Etwas später, nachdem mich die Statdwachen aus der Burg entfernt hatten, saß ich leicht angesäuert an den Kanälen in Stormwind und ließ mich fluchend über die Ungerechtigkeit in dieser Welt aus. Eine Schande, das man für seine Heldentaten nicht belohnt wird...ja, eine regelrechte Schande ist das.
Aber...gut, ich war keine kleine, unerfahrene Elfe mehr...nein, ich war erwachsen geworden und hatte die Zeit der...Unbeherrschtheit...hinter mir gelassen.
Vielmehr war es Zeit zu zeigen, das mehr in mir steckte...es war Zeit, Vollstreckerin zu werden!
Und so verbrachte ich mehrere Wochen in der Warsongschlucht...kämpfte...siegte...verlor...verlor nochmal...und nochmal...und nochmal...ja, es war grausam. Doch eines schönen Tages erreichte ich den endgültigen Ruf bei dieser stinkenden, von der Horde infiltrierten Fraktion der Silberschwingen: Ehrfürchtig.
Danach jedoch sollte es noch schlimmer werden...um das Arathibecken hatte ich mich nie sonderlich gekümmert...und so war es kein Wunder, das mich dort kaum jemand beim Namen, geschweige denn überhaupt kannte.
"Was für ein Elend..." seufzte ich niedergeschlagen, als ich das Schlachtfeld das erste mal betrat. Und es folgten viele, viele, viele Tage und Wochen...ja, sogar Monate, an denen ich mit denselben Spruch auf den Lippen dieses häßliche, unfreundliche Becken betrat.

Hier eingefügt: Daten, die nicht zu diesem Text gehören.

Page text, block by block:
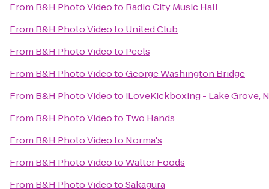
From B&H Photo Videoto Radio City Music Hall
From B&H Photo Videoto United Club
From B&H Photo Videoto Peels
From B&H Photo VideotoGeorge Washington Bridge
From B&H Photo Videoto iLoveKickboxing - Lake Grove,
From B&H Photo Videoto Two Hands
From B&H Photo Videoto Norma's
From B&H Photo VideotoWalter Foods
From B&H Photo VideotoSakagura
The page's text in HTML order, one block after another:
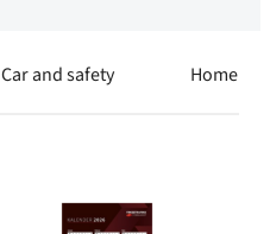
Car and safety Home
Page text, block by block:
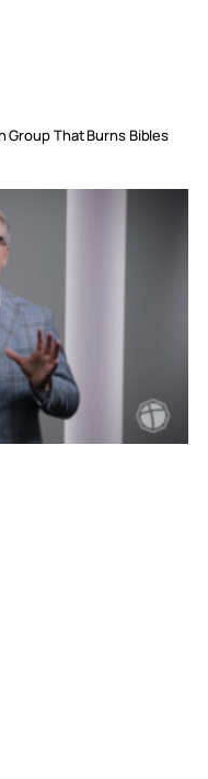
Group That Burns Bibles
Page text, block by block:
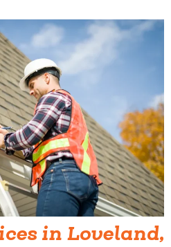
in Loveland,

Es dauerte sehr, sehr lange...und es war keine schöne Arbeit, aber letztendlich...irgendwann war ich kurz davor, den ehrfürchtigen Ruf zu erreichen, und so stieg meine Motivation sofort wieder ins Unermeßliche.
"Wir werden siegen!" rief ich feierlich. "Heute...werden wir siegen!"
Der kleine, erbärmliche Haufen Mitstreiter lag oder saß resigniert im auf dem Rasen vor Trollbanes Halle und schien mir nicht recht zuzuhören.
"Hört, hört..." schnaufte ein Magier. "Große Worte von so einer kleinen Elfe, findest Du nicht? Wir haben schon die ganze Woche verloren...wir werden auch heute wieder verlieren."
Meine Miene verfinsterte sich.
"Wenn ich sage, das wir siegen..." zischte ich und packte den Magier am Kragen. "Dann wird hier gesiegt! Oder Du verlierst gleich als erstes Deine vorlaute Zunge, bevor hier überhaupt irgendwas passiert!"
Drohend zog ich meinen Dolch und hielt ihn dem dämlichen Feigling unter die Nase.
"Is ja gut..." pfiff er beschwichtigend. "Habs verstanden, Mädel..."
"Will ich schwer hoffen, Penner! Das wird ein wichtiger Sieg heute!" knurrte ich.
Vorsorglich hatte ich mir für diesen Tag einen absolut wasserdichten, idiotensicheren Plan zurechtgelegt, der auf keinen Fall schiefgehen konnte.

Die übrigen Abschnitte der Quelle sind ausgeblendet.